Problem to solve -
Unless it is a picture, every line from the start of the entries through the line with "admin 18 July 2026 0" must be retyped exactly.

*** Information given Section Begins ***

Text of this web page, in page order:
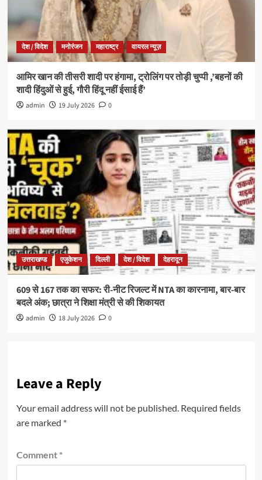
देश / विदेश मनोरंजन महाराष्ट्र वायरल न्यूज़
आमिर खान की तीसरी शादी पर हंगामा, ट्रोलिंग पर तोड़ी चुप्पी ,’बहनों की
शादी हिंदुओं से हुई, गौरी हिंदू नहीं ईसाई हैं’
admin 19 July 2026 0
उत्तराखण्ड एजुकेशन दिल्ली देश / विदेश देहरादून
609 से 167 तक का सफर: री-नीट रिजल्ट में NTA का कारनामा, बार-बार
बदले अंक; छात्रा ने शिक्षा मंत्री से की शिकायत
admin 18 July 2026 0
Leave a Reply
Your email address will not be published. Required fields
are marked *
Comment *
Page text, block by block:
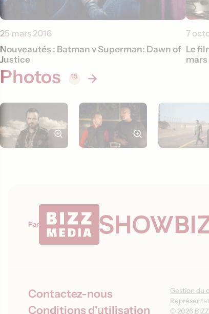
25 mars 2016
Nouveautés : Batman v Superman: Dawn of
Justice
7
Le
mars
Photos 15
Par
Contactez-nous
Conditions d'utilisation
Gestion du
© 2026
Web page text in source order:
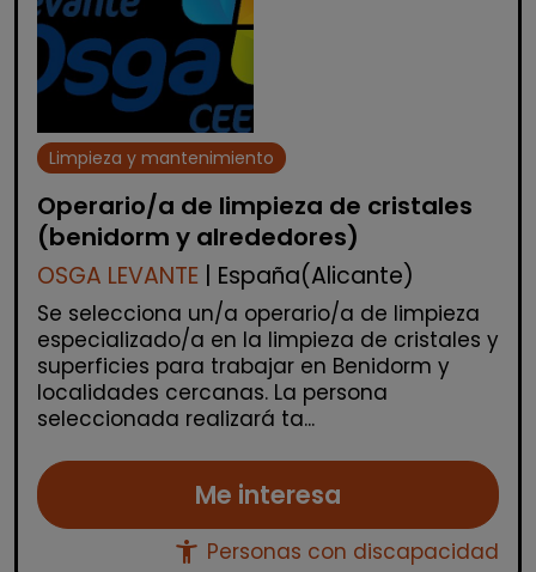
Limpieza y mantenimiento
Operario/a de limpieza de cristales
(benidorm y alrededores)
OSGA LEVANTE | España(Alicante)
Se selecciona un/a operario/a de limpieza
especializado/a en la limpieza de cristales y
superficies para trabajar en Benidorm y
localidades cercanas. La persona
seleccionada realizará ta...
Me interesa
accessibility_new Personas con discapacidad
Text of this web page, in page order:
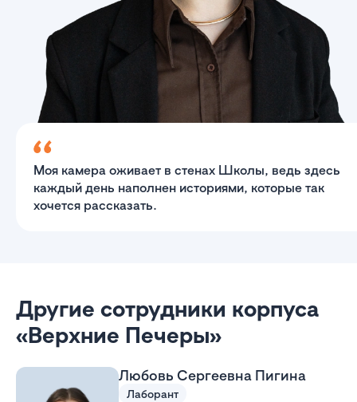
Моя камера оживает в стенах Школы, ведь здесь
каждый день наполнен историями, которые так
хочется рассказать.
Другие сотрудники корпуса
«Верхние Печеры»
Любовь Сергеевна Пигина
Лаборант
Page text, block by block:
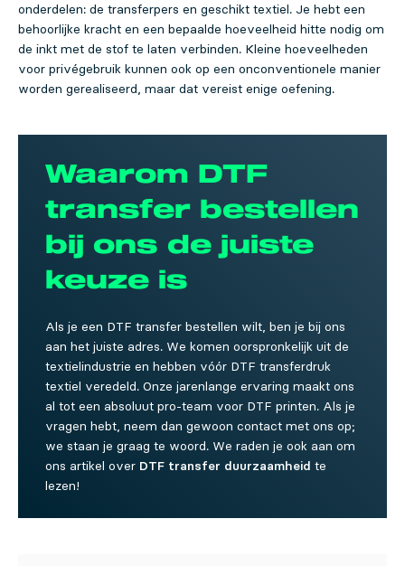
onderdelen: de transferpers en geschikt textiel. Je hebt een
behoorlijke kracht en een bepaalde hoeveelheid hitte nodig om
de inkt met de stof te laten verbinden. Kleine hoeveelheden
voor privégebruik kunnen ook op een onconventionele manier
worden gerealiseerd, maar dat vereist enige oefening.
Waarom DTF
transfer bestellen
bij ons de juiste
keuze is
Als je een DTF transfer bestellen wilt, ben je bij ons
aan het juiste adres. We komen oorspronkelijk uit de
textielindustrie en hebben vóór DTF transferdruk
textiel veredeld. Onze jarenlange ervaring maakt ons
al tot een absoluut pro-team voor DTF printen. Als je
vragen hebt, neem dan gewoon contact met ons op;
we staan je graag te woord. We raden je ook aan om
ons artikel over DTF transfer duurzaamheid te
lezen!

*** Information given Section Ends ***

Answer for this exercise -
Text of this web page, in page order:
देश / विदेश मनोरंजन महाराष्ट्र वायरल न्यूज़
आमिर खान की तीसरी शादी पर हंगामा, ट्रोलिंग पर तोड़ी चुप्पी ,’बहनों की
शादी हिंदुओं से हुई, गौरी हिंदू नहीं ईसाई हैं’
admin 19 July 2026 0
उत्तराखण्ड एजुकेशन दिल्ली देश / विदेश देहरादून
609 से 167 तक का सफर: री-नीट रिजल्ट में NTA का कारनामा, बार-बार
बदले अंक; छात्रा ने शिक्षा मंत्री से की शिकायत
admin 18 July 2026 0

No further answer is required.